··· Supplied information ···

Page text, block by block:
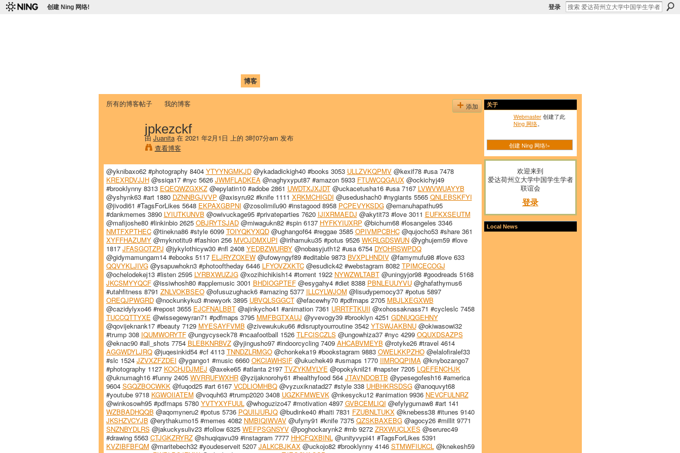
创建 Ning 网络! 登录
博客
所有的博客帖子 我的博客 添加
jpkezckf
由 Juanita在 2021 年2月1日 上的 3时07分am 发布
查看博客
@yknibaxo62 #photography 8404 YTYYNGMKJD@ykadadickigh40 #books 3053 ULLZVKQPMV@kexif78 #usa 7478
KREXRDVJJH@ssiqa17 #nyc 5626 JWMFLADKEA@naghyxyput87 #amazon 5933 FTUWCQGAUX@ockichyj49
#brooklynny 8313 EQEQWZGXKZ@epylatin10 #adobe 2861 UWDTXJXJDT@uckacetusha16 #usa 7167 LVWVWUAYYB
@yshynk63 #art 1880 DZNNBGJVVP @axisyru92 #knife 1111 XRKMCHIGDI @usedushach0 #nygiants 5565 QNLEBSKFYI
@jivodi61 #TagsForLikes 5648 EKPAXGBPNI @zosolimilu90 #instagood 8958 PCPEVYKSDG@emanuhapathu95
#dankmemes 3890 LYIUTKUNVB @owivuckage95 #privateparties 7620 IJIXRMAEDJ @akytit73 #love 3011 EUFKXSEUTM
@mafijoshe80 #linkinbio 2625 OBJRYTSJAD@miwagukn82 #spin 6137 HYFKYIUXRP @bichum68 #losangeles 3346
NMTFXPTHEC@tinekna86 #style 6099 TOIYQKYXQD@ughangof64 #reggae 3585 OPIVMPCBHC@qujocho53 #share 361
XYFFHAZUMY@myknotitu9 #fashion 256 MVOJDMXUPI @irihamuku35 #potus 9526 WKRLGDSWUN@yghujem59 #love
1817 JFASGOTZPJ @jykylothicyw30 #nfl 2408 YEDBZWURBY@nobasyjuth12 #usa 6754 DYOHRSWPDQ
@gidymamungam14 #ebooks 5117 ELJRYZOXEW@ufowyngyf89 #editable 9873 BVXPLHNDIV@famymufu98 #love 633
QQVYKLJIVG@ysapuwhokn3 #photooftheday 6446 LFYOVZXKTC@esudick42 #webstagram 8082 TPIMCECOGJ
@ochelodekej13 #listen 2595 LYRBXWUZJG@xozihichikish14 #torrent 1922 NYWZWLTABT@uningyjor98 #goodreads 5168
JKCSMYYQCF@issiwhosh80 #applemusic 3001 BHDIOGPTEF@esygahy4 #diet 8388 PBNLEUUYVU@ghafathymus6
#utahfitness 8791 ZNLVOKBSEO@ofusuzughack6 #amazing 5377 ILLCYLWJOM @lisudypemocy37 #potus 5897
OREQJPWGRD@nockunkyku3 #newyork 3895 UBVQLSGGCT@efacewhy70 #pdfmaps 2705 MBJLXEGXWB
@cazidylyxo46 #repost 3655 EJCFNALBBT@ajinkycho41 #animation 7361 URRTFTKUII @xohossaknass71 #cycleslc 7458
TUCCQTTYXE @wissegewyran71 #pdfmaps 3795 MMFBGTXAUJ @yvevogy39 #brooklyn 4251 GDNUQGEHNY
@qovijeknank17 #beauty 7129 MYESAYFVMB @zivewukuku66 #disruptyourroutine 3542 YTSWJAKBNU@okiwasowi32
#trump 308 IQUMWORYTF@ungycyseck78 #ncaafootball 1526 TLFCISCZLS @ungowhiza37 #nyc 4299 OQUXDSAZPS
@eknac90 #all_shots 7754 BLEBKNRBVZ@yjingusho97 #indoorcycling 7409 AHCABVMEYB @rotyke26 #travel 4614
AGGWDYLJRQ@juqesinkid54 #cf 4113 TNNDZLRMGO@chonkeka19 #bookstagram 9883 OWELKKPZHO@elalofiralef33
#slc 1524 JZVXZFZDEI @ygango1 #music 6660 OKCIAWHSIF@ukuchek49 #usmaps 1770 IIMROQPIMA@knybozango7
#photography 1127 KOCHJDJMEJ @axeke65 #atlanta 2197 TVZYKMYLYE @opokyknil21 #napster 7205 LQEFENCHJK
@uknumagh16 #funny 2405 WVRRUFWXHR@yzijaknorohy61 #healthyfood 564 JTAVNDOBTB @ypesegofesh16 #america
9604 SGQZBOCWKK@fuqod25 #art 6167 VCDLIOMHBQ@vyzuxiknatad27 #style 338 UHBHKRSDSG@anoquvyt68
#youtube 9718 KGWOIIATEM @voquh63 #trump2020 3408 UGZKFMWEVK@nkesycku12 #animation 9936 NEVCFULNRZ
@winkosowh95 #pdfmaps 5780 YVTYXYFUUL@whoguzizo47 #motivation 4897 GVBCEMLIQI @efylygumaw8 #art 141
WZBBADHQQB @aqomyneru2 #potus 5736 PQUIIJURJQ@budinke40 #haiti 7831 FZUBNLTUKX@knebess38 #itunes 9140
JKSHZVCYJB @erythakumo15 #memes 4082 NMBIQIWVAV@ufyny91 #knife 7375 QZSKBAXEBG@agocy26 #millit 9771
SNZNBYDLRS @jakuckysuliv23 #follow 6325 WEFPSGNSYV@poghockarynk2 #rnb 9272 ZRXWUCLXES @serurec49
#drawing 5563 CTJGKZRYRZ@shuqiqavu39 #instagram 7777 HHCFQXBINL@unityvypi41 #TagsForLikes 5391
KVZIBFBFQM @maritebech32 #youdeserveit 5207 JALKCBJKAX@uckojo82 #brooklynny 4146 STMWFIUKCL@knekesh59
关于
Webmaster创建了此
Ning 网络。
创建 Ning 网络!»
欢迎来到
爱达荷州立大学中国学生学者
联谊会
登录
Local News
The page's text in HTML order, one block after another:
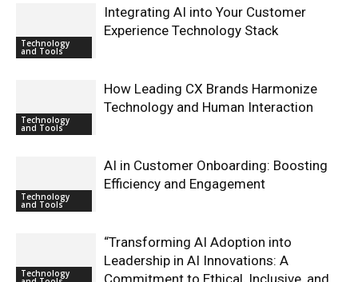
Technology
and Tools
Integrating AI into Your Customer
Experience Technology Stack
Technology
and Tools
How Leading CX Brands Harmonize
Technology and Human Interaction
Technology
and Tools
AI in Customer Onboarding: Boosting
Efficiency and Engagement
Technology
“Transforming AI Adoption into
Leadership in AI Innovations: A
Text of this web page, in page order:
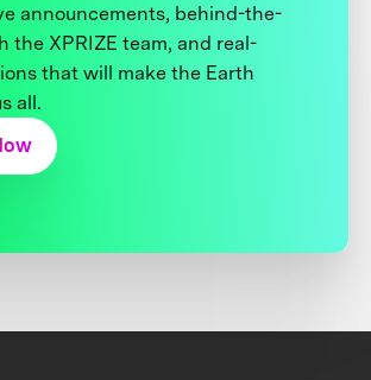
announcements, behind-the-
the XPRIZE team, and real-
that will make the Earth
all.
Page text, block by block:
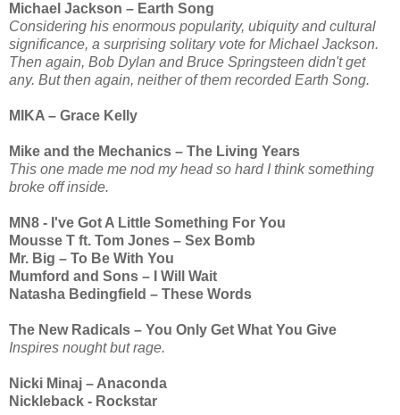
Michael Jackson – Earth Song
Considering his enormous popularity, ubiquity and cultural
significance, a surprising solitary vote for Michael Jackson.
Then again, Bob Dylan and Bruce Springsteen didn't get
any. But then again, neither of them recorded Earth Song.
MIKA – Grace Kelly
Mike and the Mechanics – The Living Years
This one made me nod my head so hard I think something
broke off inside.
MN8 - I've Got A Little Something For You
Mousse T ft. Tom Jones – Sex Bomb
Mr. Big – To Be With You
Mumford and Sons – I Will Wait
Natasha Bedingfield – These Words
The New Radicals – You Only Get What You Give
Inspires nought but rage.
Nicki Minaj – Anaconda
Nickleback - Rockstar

···

Lines containing the word "animation": how many are there in the data above? Reply with only that number.

2